The project's core claim: a general-purpose AI assistant underperforms a domain specialist. The same question given to a Claude that has sales domain knowledge, is connected to a HubSpot CRM, and understands your company's product terminology, versus a bare Claude with none of that context — the gap in answer quality is not small.
These plugins exist to close that gap. They aren't just prompt collections. They are complete role configuration bundles: domain knowledge (Skills) + operational commands (Commands) + tool connections (Connectors via MCP) + specialized sub-agents (Sub-agents).
Author / Team
- Publisher: Anthropic (the company that builds Claude)

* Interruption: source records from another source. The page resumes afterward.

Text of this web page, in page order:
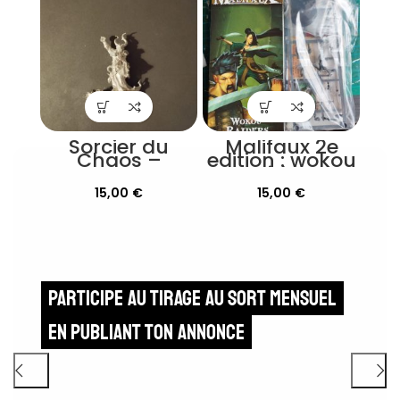
Sorcier du
Chaos –
GamesDay
2010
15,00 €
Malifaux 2e
edition : wokou
raiders
15,00 €
Participe au tirage au sort mensuel
en publiant ton annonce
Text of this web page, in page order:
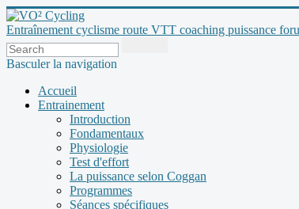
Entraînement cyclisme route VTT coaching puissance
Basculer la navigation
Accueil
Entrainement
Introduction
Fondamentaux
Physiologie
Test d'effort
La puissance selon Coggan
Programmes
Séances spécifiques
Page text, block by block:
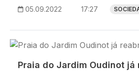
05.09.2022 17:27
Imagem
Praia do Jardim Oudinot já
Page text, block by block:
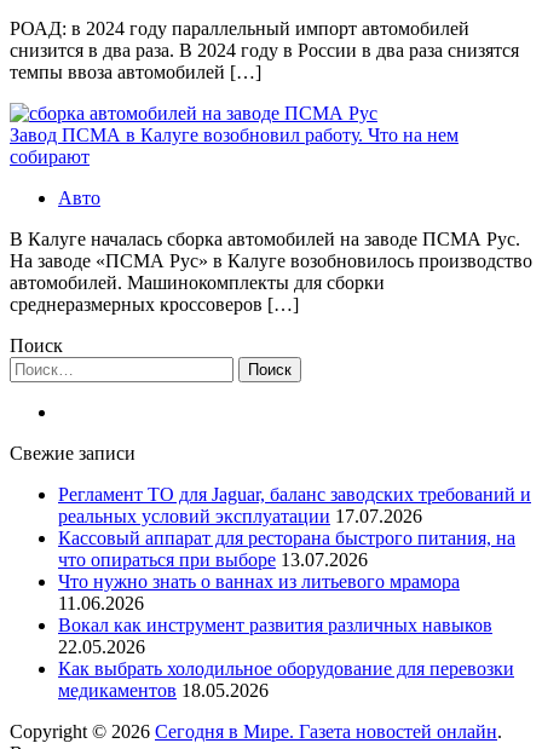
РОАД: в 2024 году параллельный импорт автомобилей
снизится в два раза. В 2024 году в России в два раза снизятся
темпы ввоза автомобилей […]
Завод ПСМА в Калуге возобновил работу. Что на нем
собирают
Авто
В Калуге началась сборка автомобилей на заводе ПСМА Рус.
На заводе «ПСМА Рус» в Калуге возобновилось производство
автомобилей. Машинокомплекты для сборки
среднеразмерных кроссоверов […]
Поиск
Найти:
Свежие записи
Регламент ТО для Jaguar, баланс заводских требований и
реальных условий эксплуатации 17.07.2026
Кассовый аппарат для ресторана быстрого питания, на
что опираться при выборе 13.07.2026
Что нужно знать о ваннах из литьевого мрамора
11.06.2026
Вокал как инструмент развития различных навыков
22.05.2026
Как выбрать холодильное оборудование для перевозки
медикаментов 18.05.2026
Copyright © 2026 Сегодня в Мире. Газета новостей онлайн.
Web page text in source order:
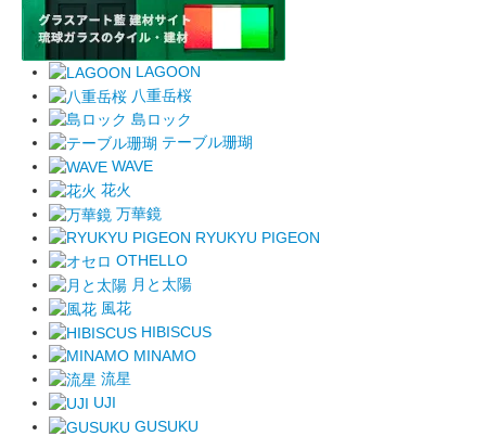
LAGOON
八重岳桜
島ロック
テーブル珊瑚
WAVE
花火
万華鏡
RYUKYU PIGEON
OTHELLO
月と太陽
風花
HIBISCUS
MINAMO
流星
UJI
GUSUKU
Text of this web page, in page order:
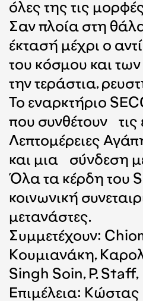
όλες της τις
Σαν πλοία στη
έκτασή μέχρι ο
του κόσμου και
την τεράστια,
Το εναρκτήριο
που συνθέτουν τις
Λεπτομέρειες
και μια σύνδεση
Όλα τα κέρδη του
κοινωνική
μετανάστες.
Συμμετέχουν:
Κουμιανάκη,
Singh Soin, P.
Επιμέλεια:
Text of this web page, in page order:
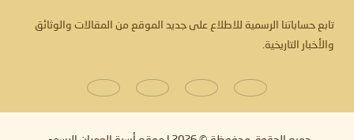
تابع حساباتنا الرسمية للاطلاع على جديد الموقع من المقالات والوثائق
والأخبار التاريخية.
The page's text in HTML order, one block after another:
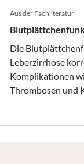
Aus der Fachliteratur
Die
Leberzirrhose
Komplikationen
Thrombosen und
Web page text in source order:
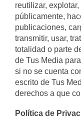
reutilizar,
públicamente,
publicaciones,
transmitir, usar,
totalidad o parte
de Tus Media
si no se cuenta
escrito de Tus
derechos a que
Política de
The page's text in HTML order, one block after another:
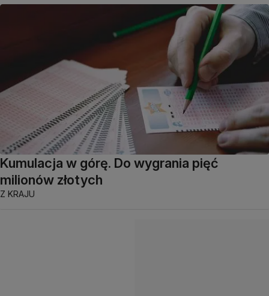
Kumulacja w górę. Do wygrania pięć
milionów złotych
Z KRAJU
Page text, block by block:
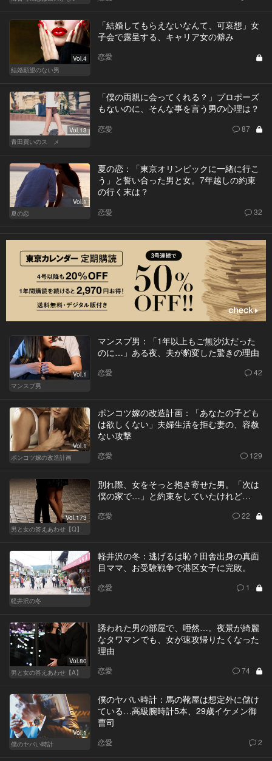
Vol.4
結婚願望のない男
「結婚してもらえないなんて、可哀想」女
子会で露呈する、キャリア女の僻み
恋愛
Vol.13
青田買いのスゝメ
「僕の両親に会ってくれる？」プロポーズ
もないのに、そんな事を言う男の心理は？
恋愛 87
Vol.1
夏の恋
夏の恋：「東京オリンピックに一緒に行こ
う」と誓い合った男と女。7年越しの約束
の行く末は？
恋愛 32
Vol.1
マンスプ男
マンスプ男：「1年以上もご無沙汰だった
のに…」ある夜、夫が豹変した驚きの理由
恋愛 42
Vol.1
ポンコツ嫁の改造計画
ポンコツ嫁の改造計画：「あなたの子ども
は欲しくない」夫婦生活を拒む妻の、容赦
ない攻撃
恋愛 129
Vol.173
男と女の答えあわせ【Q】
別れ際、女をそっと抱き寄せた男。「次は
僕の家で…」と約束をしていたけれど…
恋愛 22
Vol.9
軽井沢の冬
軽井沢の冬：逃げるは恥？田舎出身の真面
目ママ、お受験戦争で港区女子に完敗。
恋愛 1
Vol.80
男と女の答えあわせ【A】
誘われた男の部屋で、唖然…。夜景が綺麗
なタワマンでも、女が速攻帰りたくなった
理由
恋愛 74
Vol.1
僕のヤバい時計
僕のヤバい時計：馬の靴屋は想定外に儲け
ている…高級腕時計5本、29歳イケメン御
曹司
恋愛 2
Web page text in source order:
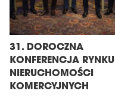
31. DOROCZNA
KONFERENCJA RYNKU
NIERUCHOMOŚCI
KOMERCYJNYCH
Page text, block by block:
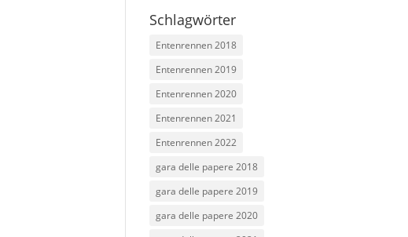
Schlagwörter
Entenrennen 2018
Entenrennen 2019
Entenrennen 2020
Entenrennen 2021
Entenrennen 2022
gara delle papere 2018
gara delle papere 2019
gara delle papere 2020
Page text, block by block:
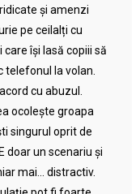
și amenzi
pe ceilalți cu
își lasă copiii să
telefonul la volan.
cu abuzul.
ocolește groapa
singurul oprit de
doar un scenariu și
mai… distractiv.
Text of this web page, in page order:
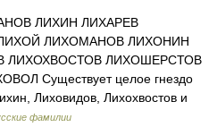
ЛИХИН ЛИХАРЕВ
ЛИХОМАНОВ ЛИХОНИН
ЛИХОХВОСТОВ ЛИХОШЕРСТОВ
Существует целое гнездо
Лиховидов, Лихохвостов и
фамилии
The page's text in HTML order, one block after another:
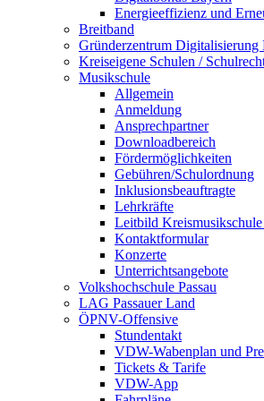
Energieeffizienz und
Breitband
Gründerzentrum Digitalisierung
Kreiseigene Schulen /
Musikschule
Allgemein
Anmeldung
Ansprechpartner
Downloadbereich
Fördermöglichkeiten
Gebühren/Schulordnung
Inklusionsbeauftragte
Lehrkräfte
Leitbild Kreismusikschule
Kontaktformular
Konzerte
Unterrichtsangebote
Volkshochschule Passau
LAG Passauer Land
ÖPNV-Offensive
Stundentakt
VDW-Wabenplan und
Tickets & Tarife
VDW-App
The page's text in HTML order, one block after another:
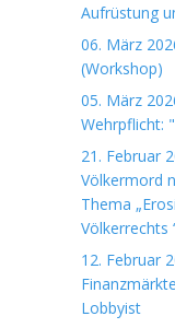
Aufrüstung
06. März
(Workshop)
05. März
Wehrpflicht:
21. Februar
Völkermord
Thema
Völkerrechts
12. Februar
Lobbyist
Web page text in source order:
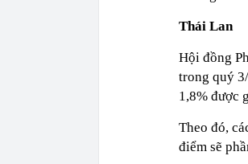
Thái Lan
Hội đồng
trong quý
1,8% được
Theo đó,
điểm sẽ

- Positioning: Official reference implementations and customizable starting points
- Design intent: Both ready-to-use and templates for teams to build their own plugins
Anthropic's decision to open-source these plugins carries a larger bet: if enough teams start sharing and iterating their own plugins, Claude's expertise in every functional domain will grow in a community-driven way — rather than relying on Anthropic alone to maintain them.
Project Data
- ⭐ GitHub Stars: 15,500+
- 🍴 Forks: 1,900+
- 📄 License: Apache-2.0
- 🔧 Primary Languages: Python (76.1%), HTML (23.9%)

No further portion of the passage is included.